Reinforcement Learning A machine learning method in which an AI system learns by receiving rewards for desired outcomes and penalties for undesired ones. Reinforcement learning is used in the development of increasingly sophisticated generative models. This has contributed to an ongoing “arms race” between content generation and content detection.
S
Supervised Learning A machine learning approach in which a model trains on labelled data (i.e. examples where the correct answer is already known). Data scientists train AI detection models partly through supervised learning, using large datasets of labelled human-created and AI-generated content.
Synthetic Data Artificially generated data, used as a substitute for real-world data in AI training. Synthetic data is useful for building detection models, allowing them to train on diverse examples of AI-generated content without requiring equally large quantities of real media.
Synthetic Identity Fraud A form of fraud in which a criminal uses AI-generated or manipulated media (such as deepfake video or cloned audio) to impersonate a real or fictitious person. Synthetic identity fraud is one of the fastest-growing enterprise threats, particularly in remote hiring and financial services.

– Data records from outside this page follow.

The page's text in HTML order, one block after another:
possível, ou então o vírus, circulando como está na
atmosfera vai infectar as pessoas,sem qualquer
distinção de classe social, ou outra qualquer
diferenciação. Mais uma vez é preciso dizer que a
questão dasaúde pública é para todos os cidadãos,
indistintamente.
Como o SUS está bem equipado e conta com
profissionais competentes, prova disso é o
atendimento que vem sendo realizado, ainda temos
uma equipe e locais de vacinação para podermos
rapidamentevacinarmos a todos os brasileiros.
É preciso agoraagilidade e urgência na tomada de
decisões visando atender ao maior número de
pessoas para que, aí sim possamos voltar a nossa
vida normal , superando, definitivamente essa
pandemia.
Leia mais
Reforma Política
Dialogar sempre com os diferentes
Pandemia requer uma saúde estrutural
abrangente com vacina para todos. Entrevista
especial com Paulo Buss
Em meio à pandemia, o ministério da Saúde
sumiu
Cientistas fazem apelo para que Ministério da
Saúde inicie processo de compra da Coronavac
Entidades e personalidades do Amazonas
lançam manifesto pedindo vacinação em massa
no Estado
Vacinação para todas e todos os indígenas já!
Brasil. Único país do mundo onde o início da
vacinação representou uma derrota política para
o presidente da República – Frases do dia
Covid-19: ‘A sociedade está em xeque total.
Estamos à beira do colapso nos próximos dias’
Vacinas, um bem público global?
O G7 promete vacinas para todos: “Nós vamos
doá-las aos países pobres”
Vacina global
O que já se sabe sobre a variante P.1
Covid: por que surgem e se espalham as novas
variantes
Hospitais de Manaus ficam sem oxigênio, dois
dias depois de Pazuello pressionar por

Synthetic Media Any media content that an AI system has generated or significantly altered. Synthetic media includes deepfake videos, AI-generated images, voice-cloned audio, and AI-written articles. Detecting synthetic media is the core purpose of AI Aware’s detection platform.
T
Temporal Consistency In video analysis, the degree to which movement, lighting, and visual elements remain coherent between frames over time. AI-generated video often exhibits subtle temporal inconsistencies such as flickering artefacts, unnatural motion, or discontinuities. Detection systems use these to identify synthetic content.
Training Data The data used to teach an AI model how to perform its task. For AI detection models, training data includes large quantities of both genuine human-created content and AI-generated content, allowing the model to learn the differences between the two.
U
Unsupervised Learning A machine learning approach in which a model identifies patterns in data without labelled examples. Unsupervised learning is used in some detection approaches to identify anomalies and outliers that may indicate synthetic origin.
V
Voice Cloning The use of AI to create a synthetic replica of a specific person’s voice, trained on recordings of that individual. Voice cloning tools can produce convincing imitations from very short audio samples and are increasingly used in fraud, social engineering attacks, and non-consensual content. AI Aware’s audio deepfake detector detects cloned voices in audio and video recordings.
Voice Assistant An AI system that understands and responds to spoken commands. Examples include Siri, Alexa, and Google Assistant. Voice assistants rely on speech synthesis technology that shares characteristics with voice cloning tools. This makes AI audio detection an important capability for verifying whether a voice is human or synthetic.